I winked. “Not yummy enough.”
“Oh, no man’s yummy enough anymore,” the forensics lab technician said. “As a matter of fact, I’m waiting on Adrian right now.”
“Now she’s yummy,” I said. Rachael’s Doc Martens clacked against my shin. “Ow! Save me, Eye! Have a seat.”
She slid next to Rachael, grinning. Her brown fingers tapped my ever-present Moleskine sketch pad. It lay open, beside my beer.
“Been thinking about this,” she said. “Can you do a sketch of Ade for me? I want to surprise her with a present. She’s got enough watercolors from me—but I thought I’d give her something special, from the best artist I know.”
I blushed a little.
“Well, Christmas is coming, and the goose is getting fat. I’d be honored.”
She beamed.
“Thanks. So how’s this case going, with the blind guy?” she asked. “I’m reading all about it in the papers. You’ll be a rock star before this is all over, Z.”
“I don’t want to be a rock star.”
“Well, you certainly rock my world,” Rachael said. She rocked her head like a head-banger, her hands raised in a glam-rock “devil’s horn” salute. My cheeks were warmer now. I laughed, fanning my face with my hand.
“So what’s his deal about a ‘dark man?’” Eye asked. “Sounds racial.”

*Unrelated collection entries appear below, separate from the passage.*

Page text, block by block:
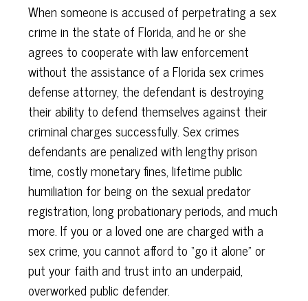
When someone is accused of perpetrating a sex
crime in the state of Florida, and he or she
agrees to cooperate with law enforcement
without the assistance of a Florida sex crimes
defense attorney, the defendant is destroying
their ability to defend themselves against their
criminal charges successfully. Sex crimes
defendants are penalized with lengthy prison
time, costly monetary fines, lifetime public
humiliation for being on the sexual predator
registration, long probationary periods, and much
more. If you or a loved one are charged with a
sex crime, you cannot afford to “go it alone” or
put your faith and trust into an underpaid,
overworked public defender.
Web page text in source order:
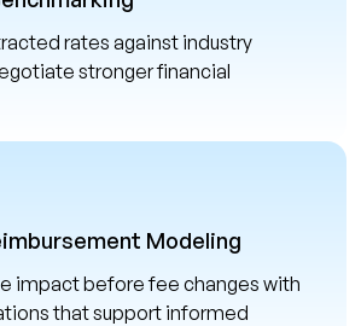
rates against industry
stronger financial
Modeling
impact before fee changes with
that support informed
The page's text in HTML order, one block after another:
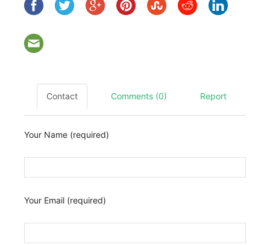
Contact Comments (0) Report
Your Name (required)
Your Email (required)
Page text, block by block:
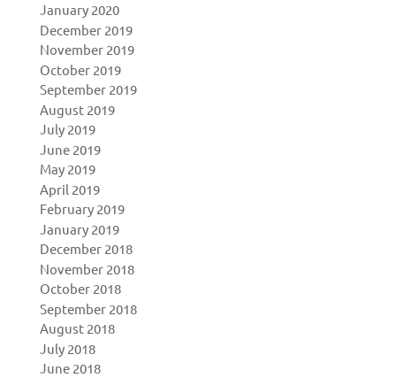
January 2020
December 2019
November 2019
October 2019
September 2019
August 2019
July 2019
June 2019
May 2019
April 2019
February 2019
January 2019
December 2018
November 2018
October 2018
September 2018
August 2018
July 2018
June 2018
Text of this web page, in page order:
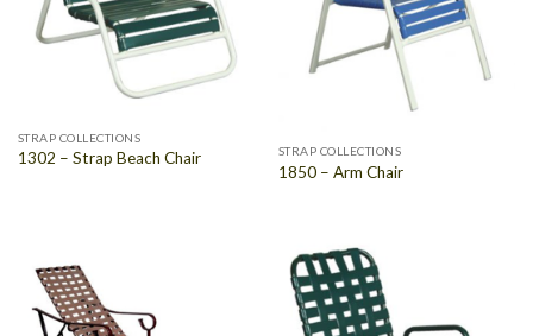
STRAP COLLECTIONS
1302 – Strap Beach Chair STRAP COLLECTIONS
1850 – Arm Chair
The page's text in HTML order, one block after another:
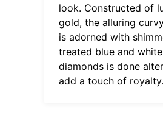
look. Constructed of
gold, the alluring
is adorned with
treated blue and
diamonds is done
add a touch of royalty.
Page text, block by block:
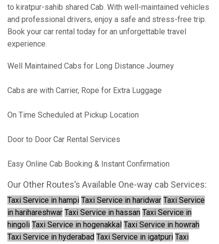
to kiratpur-sahib shared Cab. With well-maintained vehicles
and professional drivers, enjoy a safe and stress-free trip.
Book your car rental today for an unforgettable travel
experience.
Well Maintained Cabs for Long Distance Journey
Cabs are with Carrier, Rope for Extra Luggage
On Time Scheduled at Pickup Location
Door to Door Car Rental Services
Easy Online Cab Booking & Instant Confirmation
Our Other Routes’s Available One-way cab Services:
Taxi Service in hampi Taxi Service in haridwar Taxi Service
in harihareshwar Taxi Service in hassan Taxi Service in
hingoli Taxi Service in hogenakkal Taxi Service in howrah
Taxi Service in hyderabad Taxi Service in igatpuri Taxi
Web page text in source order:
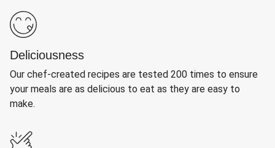
Deliciousness
Our chef-created recipes are tested 200 times to ensure
your meals are as delicious to eat as they are easy to
make.
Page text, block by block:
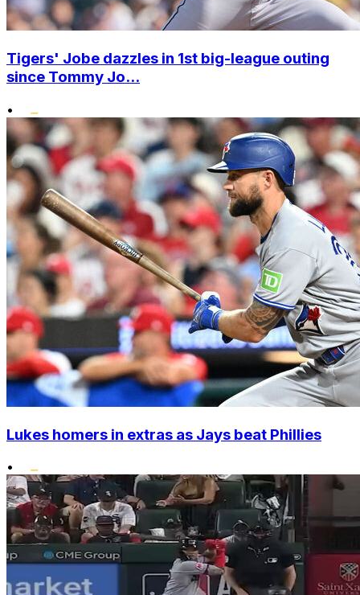
Tigers' Jobe dazzles in 1st big-league outing
since Tommy Jo...
•
Lukes homers in extras as Jays beat Phillies
•
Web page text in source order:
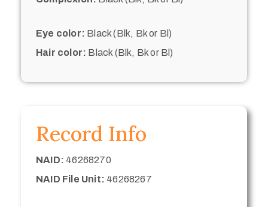
Eye color: Black (Blk, Bk or Bl)
Hair color: Black (Blk, Bk or Bl)
Record Info
NAID: 46268270
NAID File Unit: 46268267
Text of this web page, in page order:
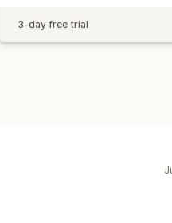
3-day free trial
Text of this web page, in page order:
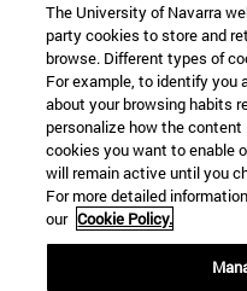
Information
TEL. +34 943 21 98 77
WHAT DEGREE ARE YOU
WHAT MASTER'S
© University of Navarra
Legal information
Accessibility
The University of Navarra
party cookies to store and
browse. Different types of
For example, to identify you
about your browsing habits
personalize how the
cookies you want to enable
will remain active until you
For more detailed
our Cookie Policy.
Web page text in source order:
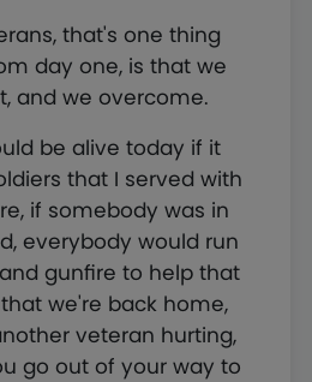
that's one thing
day one, is that we
and we overcome.
be alive today if it
that I served with
if somebody was in
everybody would run
gunfire to help that
we're back home,
veteran hurting,
go out of your way to
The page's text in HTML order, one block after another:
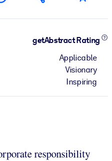
getAbstract Rating
Applicable
Visionary
Inspiring
responsibility
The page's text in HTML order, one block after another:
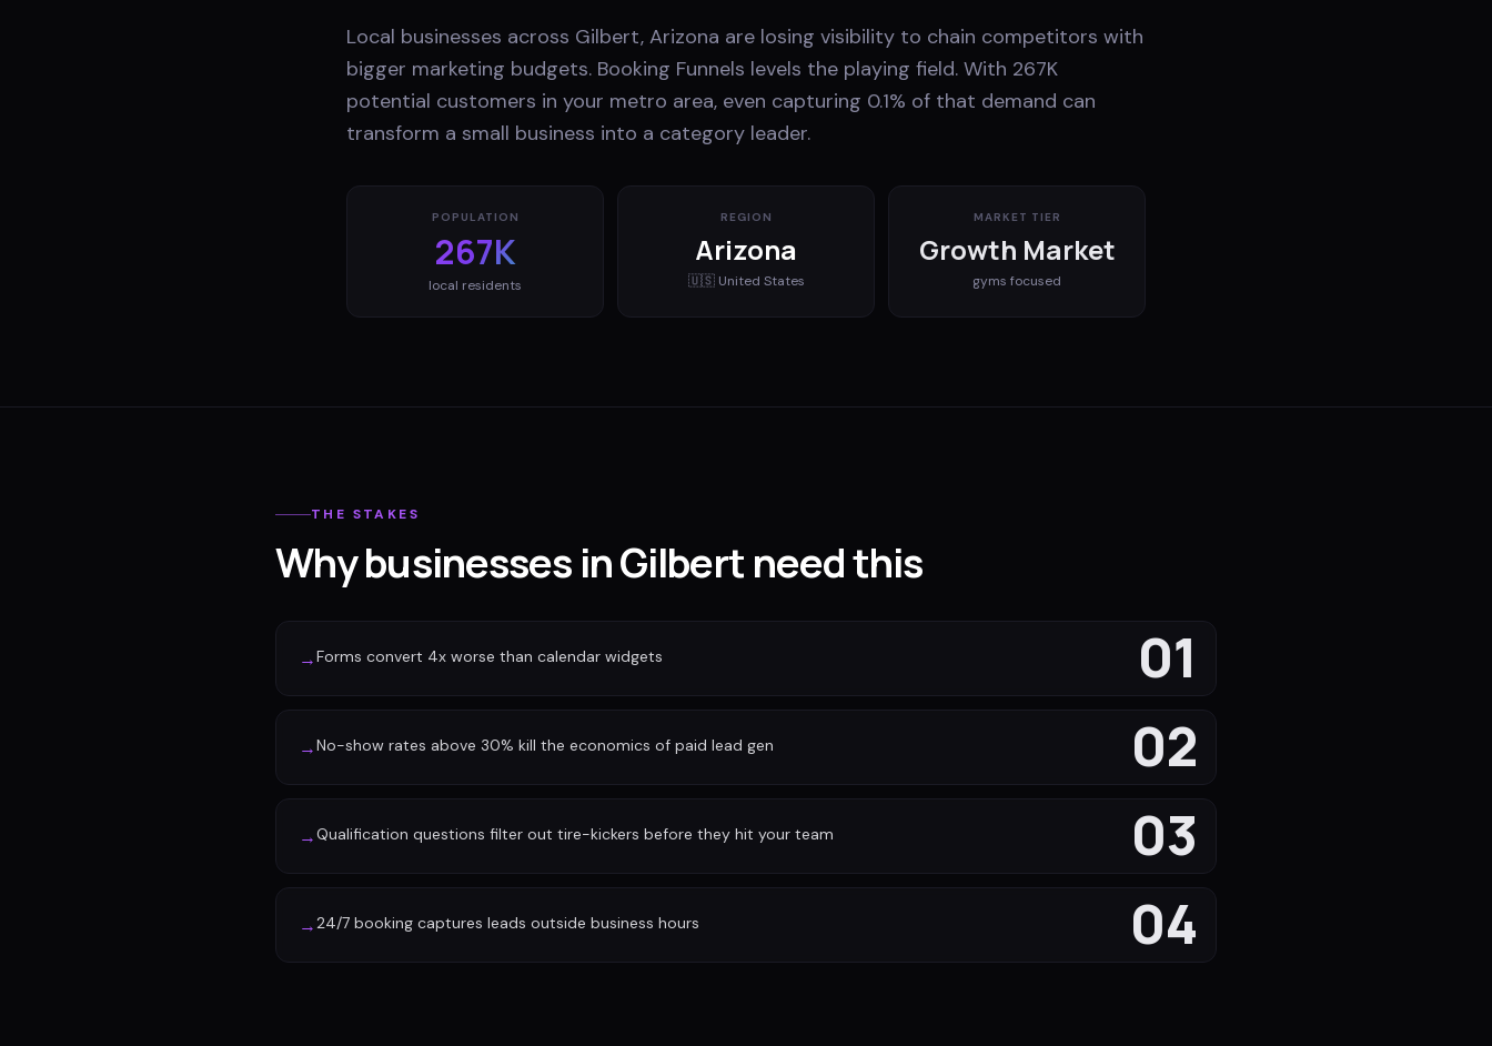
Local businesses across Gilbert, Arizona are losing visibility to chain competitors with
bigger marketing budgets. Booking Funnels levels the playing field. With 267K
potential customers in your metro area, even capturing 0.1% of that demand can
transform a small business into a category leader.
POPULATION
267K
local residents
REGION
Arizona
🇺🇸 United States
MARKET TIER
Growth Market
gyms focused
THE STAKES
Why businesses in Gilbert need this
01
→Forms convert 4x worse than calendar widgets
02
→No-show rates above 30% kill the economics of paid lead gen
03
→Qualification questions filter out tire-kickers before they hit your team
04
→24/7 booking captures leads outside business hours
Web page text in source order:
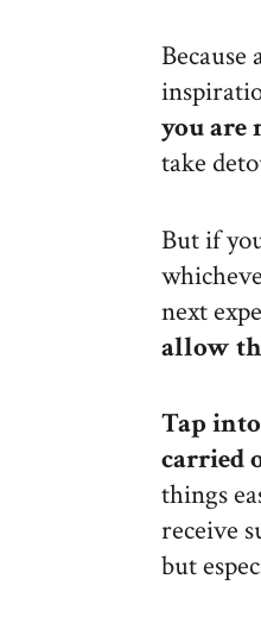
you are
take
But if
next
allow
Tap
carried
things
receive
but
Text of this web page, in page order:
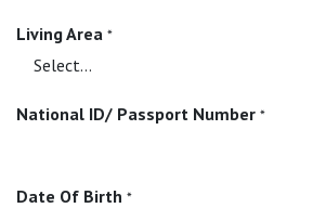
Living Area *
National ID/ Passport Number *
Date Of Birth *
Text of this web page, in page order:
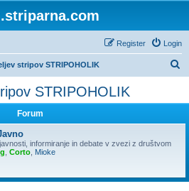
Login
Register
stripov STRIPOHOLIK
STRIPOHOLIK
Forum
informiranje in debate v zvezi z društvom
Corto Mioke
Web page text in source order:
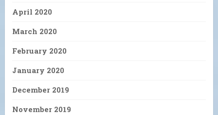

“Oh god, it’s anything but,” I said. I picked up one of my pencils and doodled absently on the sketch pad. “It’s his… well, ‘inner demon’ is the best way to put it. It’s a long story—and honestly, I’m kinda at a loss at this point. We’ve dug up just about everything we can on the guy, and it still doesn’t seem to be enough.
“I mean, we know about the Alexandrov-Russia debacle now; he refused to confront it, and is still trapped within the delusion,” I continued. “We’ve exhausted his personal effects from The Brink… and I don’t think there’s anything more we can glean from the lockbox. It’s like driving in the suburbs: roundabouts and dead ends everywhere.”